• [Instructions to follow]: Your answer should consist of the lines in the data below that contain "exploration".

• [Given records]:
-.-.-
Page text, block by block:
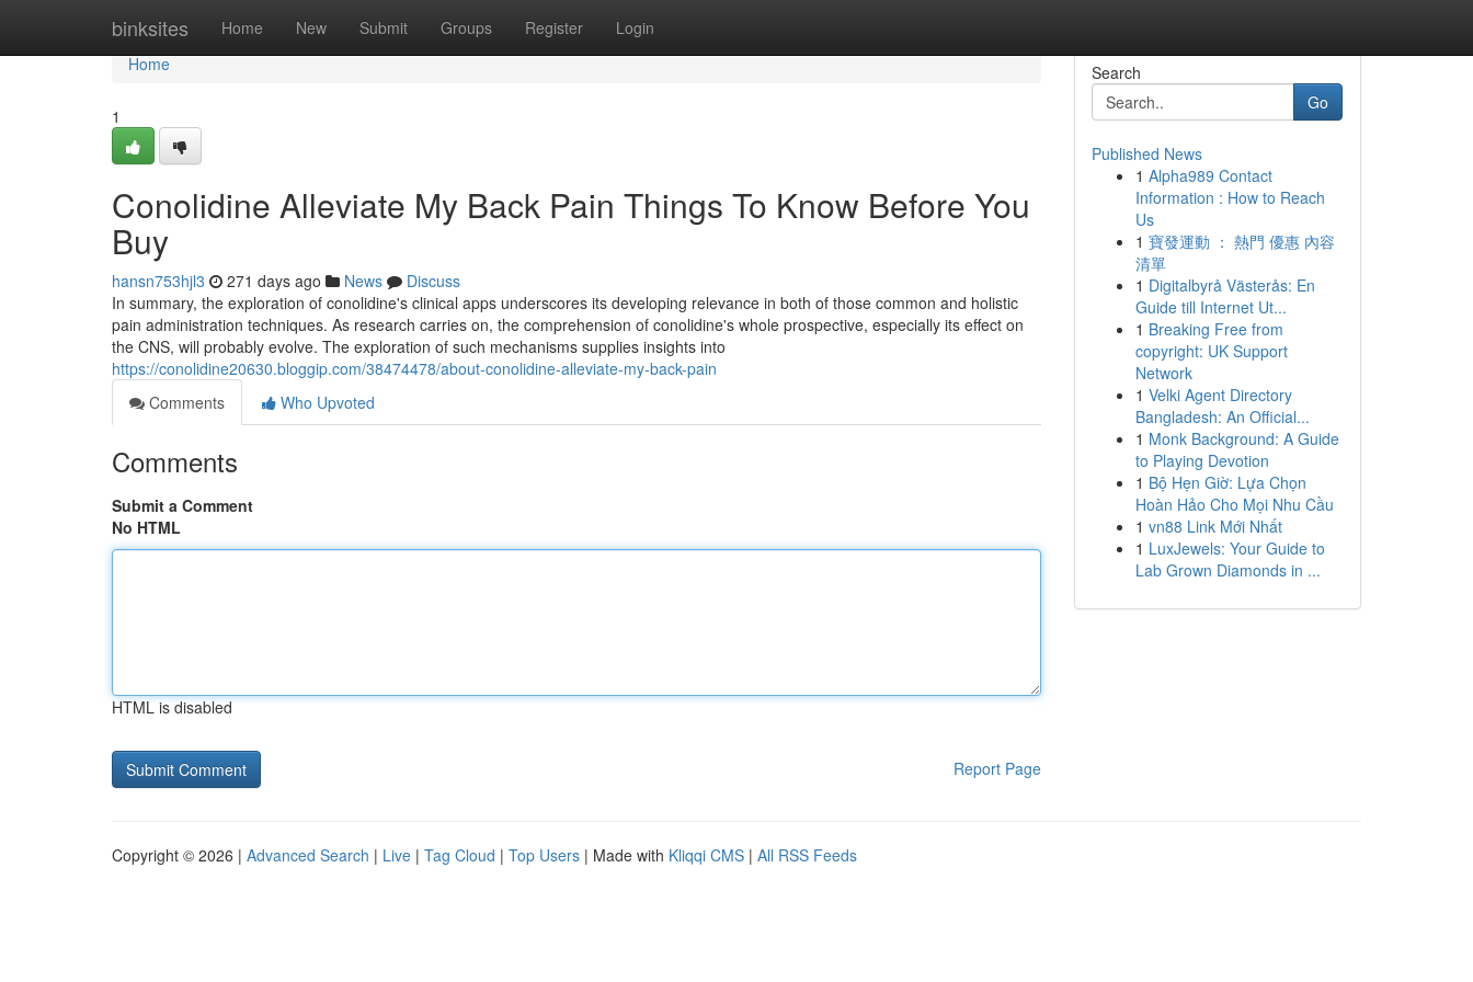
binksites Home New Submit Groups Register Login
Home
Home
1
Conolidine Alleviate My Back Pain Things To Know Before You
Buy
hansn753hjl3 271 days ago News
Discuss
In summary, the exploration of conolidine's clinical apps underscores its developing relevance in both of those common and holistic
pain administration techniques. As research carries on, the comprehension of conolidine's whole prospective, especially its effect on
the CNS, will probably evolve. The exploration of such mechanisms supplies insights into
https://conolidine20630.bloggip.com/38474478/about-conolidine-alleviate-my-back-pain
Comments
Who Upvoted
Comments
Submit a Comment
No HTML
HTML is disabled
Report Page
Search
Go
Published News
1 Alpha989 Contact
Information : How to Reach
Us
1 寶發運動 ： 熱門 優惠 內容
清單
1 Digitalbyrå Västerås: En
Guide till Internet Ut...
1 Breaking Free from
copyright: UK Support
Network
1 Velki Agent Directory
Bangladesh: An Official...
1 Monk Background: A Guide
to Playing Devotion
1 Bộ Hẹn Giờ: Lựa Chọn
Hoàn Hảo Cho Mọi Nhu Cầu
1 vn88 Link Mới Nhất
1 LuxJewels: Your Guide to
Lab Grown Diamonds in ...
Copyright © 2026 | Advanced Search | Live | Tag Cloud | Top Users | Made with Kliqqi CMS | All RSS Feeds
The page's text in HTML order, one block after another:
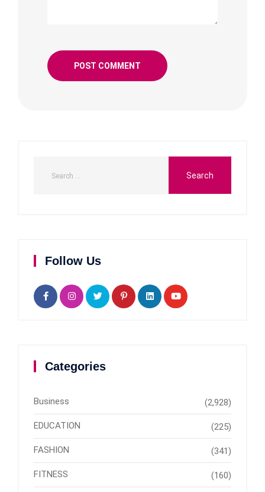
Follow Us
Categories
Business (2,928)
EDUCATION (225)
FASHION (341)
FITNESS (160)
-.-.-
• [Expected output]:
In summary, the exploration of conolidine's clinical apps underscores its developing relevance in both of those common and holistic
the CNS, will probably evolve. The exploration of such mechanisms supplies insights into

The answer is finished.